Although the design uses dynamic cells and latch-based timing, the models given to synthesis, placement, and routing software are fully static and edge-based. Since the dynamic ORs are always followed by more ORs or a latch, the ORs are modeled as static and the latch is modeled as a flip-flop. Latches in the datapath are modeled as flip-flops, since time borrowing during error-free operation is disallowed. The resulting design appears to the toolchain as a standard, flip-flop based design with clock gating, allowing fully automated, standard integration with no designer intervention.

To interface B-Razor M3 with SRAM, wrapper logic was placed around SRAMs to make them appear as level-sensitive latches (Fig. 28.6.4). To avoid writing incorrect data to SRAM, the system uses a commercial two-port, high-speed SRAM that separates read and write ports. Writes are clocked on the negative edge of the clock when data is guaranteed to be error free. A single entry store buffer could alternately be used to stabilize writes.
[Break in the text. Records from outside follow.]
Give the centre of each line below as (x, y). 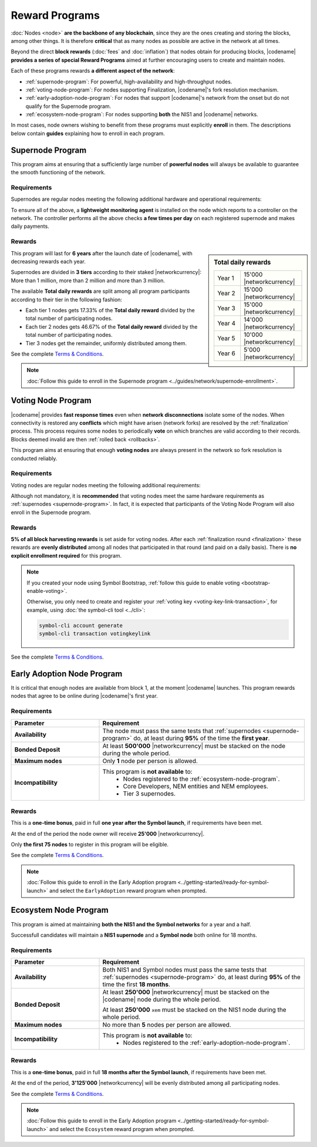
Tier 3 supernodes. (149, 794)
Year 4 (227, 323)
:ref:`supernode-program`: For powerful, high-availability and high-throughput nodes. (129, 82)
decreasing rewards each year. (48, 261)
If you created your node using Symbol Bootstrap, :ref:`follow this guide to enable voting (133, 583)
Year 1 (226, 278)
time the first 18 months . (136, 984)
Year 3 (227, 308)

Since reads cannot be delayed without reducing system performance, they continue speculatively at the positive edge. Upon receiving a bubble, the memory uses the available cycle to repeat the read with the correct inputs that are captured by a bank of flip-flops on the negative clock edge. These approaches to handling SRAM in B-Razor are not specific to the M3 and can be automatically added to any system.
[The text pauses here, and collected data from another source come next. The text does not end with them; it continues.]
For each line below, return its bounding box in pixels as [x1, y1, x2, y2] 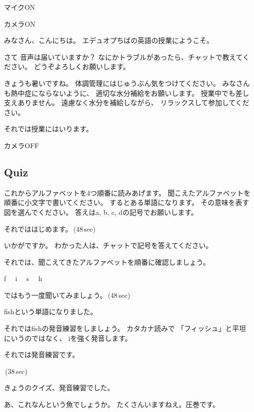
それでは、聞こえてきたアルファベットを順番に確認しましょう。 [4, 256, 210, 267]
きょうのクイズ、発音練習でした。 [4, 382, 114, 393]
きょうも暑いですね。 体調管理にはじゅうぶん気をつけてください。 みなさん [4, 78, 250, 88]
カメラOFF [4, 140, 39, 150]
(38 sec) [5, 366, 28, 376]
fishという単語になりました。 [4, 306, 98, 317]
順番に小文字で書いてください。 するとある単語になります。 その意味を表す [4, 197, 250, 207]
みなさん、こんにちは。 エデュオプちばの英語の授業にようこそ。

At  $85^{\circ}$ C with 10% supply drop,  $2\sigma$  process variation, and 5% safety margin, the maximum operating frequency of the M3 design is measured as 200 MHz, setting a frequency ceiling for a conventional design. With B-Razor the design can be tuned to the point of first failure (PoFF) which was 290/333/363 MHz for three shown chips, increasing throughput by 45, 67, and 82% (Fig. 28.6.5). Alternatively, supply voltage can be lowered at iso-performance, reducing M3 energy consumption by 43, 54, and 60%, respectively.
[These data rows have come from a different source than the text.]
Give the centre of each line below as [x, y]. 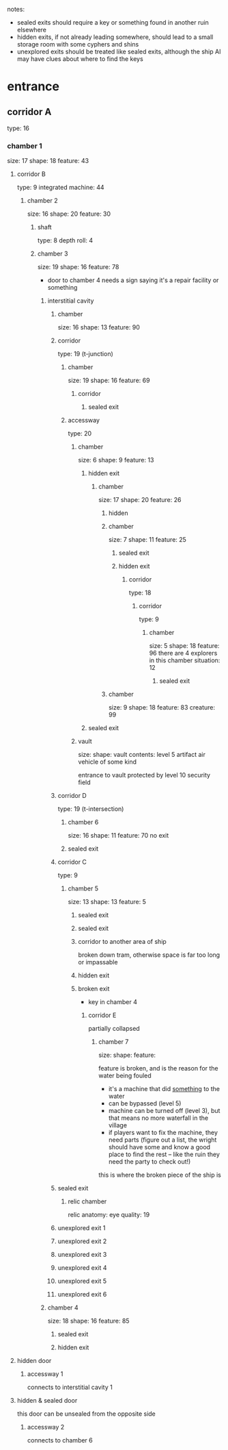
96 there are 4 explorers [183, 653]
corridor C [72, 862]
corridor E [102, 1015]
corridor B [31, 174]
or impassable [98, 962]
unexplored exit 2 [82, 1241]
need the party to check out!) [149, 1162]
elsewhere [31, 30]

Fig. 28.6.6 shows system behavior when sweeping frequency or voltage beyond the PoFF. As frequency increases, throughput improvement slows down and eventually reverses due to stall cycles. Similarly, power is reduced until timing errors become too common. Overall, an additional 22% performance or 17% energy reduction is obtained from running beyond the PoFF. This is significantly better than previous Razor approaches since only a single cycle is lost per corrected error.

## References

- [1] D. Bull, et al., "A power-efficient 32b ARM ISA processor using timing-error detection and correction for transient-error tolerance and adaptation to PVT variation," *Proc. ISSCC*, 2010
- [2] J. Tschanz, et al., "A 45nm resilient and adaptive microprocessor core for dynamic variation tolerance," *Proc. ISSCC*, 2010
- [3] D. Blaauw, et al., "Razorll: In Situ Error Detection and Correction for PVT and SER Tolerance," *Proc. ISSCC*, 2008
- [4] K. Bowman, et al., "Energy-Efficient and Metastability-Immune Timing-Error Detection and Instruction-Replay-Based Recovery Circuits for Dynamic-Variation Tolerance," *Proc. ISSCC*, 2008
- [5] D. Ernst, et al., "Razor: a low-power pipeline based on circuit-level timing speculation," MICRO, 2003
- [6] G. Karypis, et al., "Multilevel hypergraph partitioning: applications in VLSI domain," DAC, 1997





Figure 28.6.5: By running the at or beyond the PoFF instead of with worst case margins, performance or energy can be improved.

Figure 28.6.6: Due to only a single cycle penalty for fixing timing errors, gains can be made by running beyond the PoFF.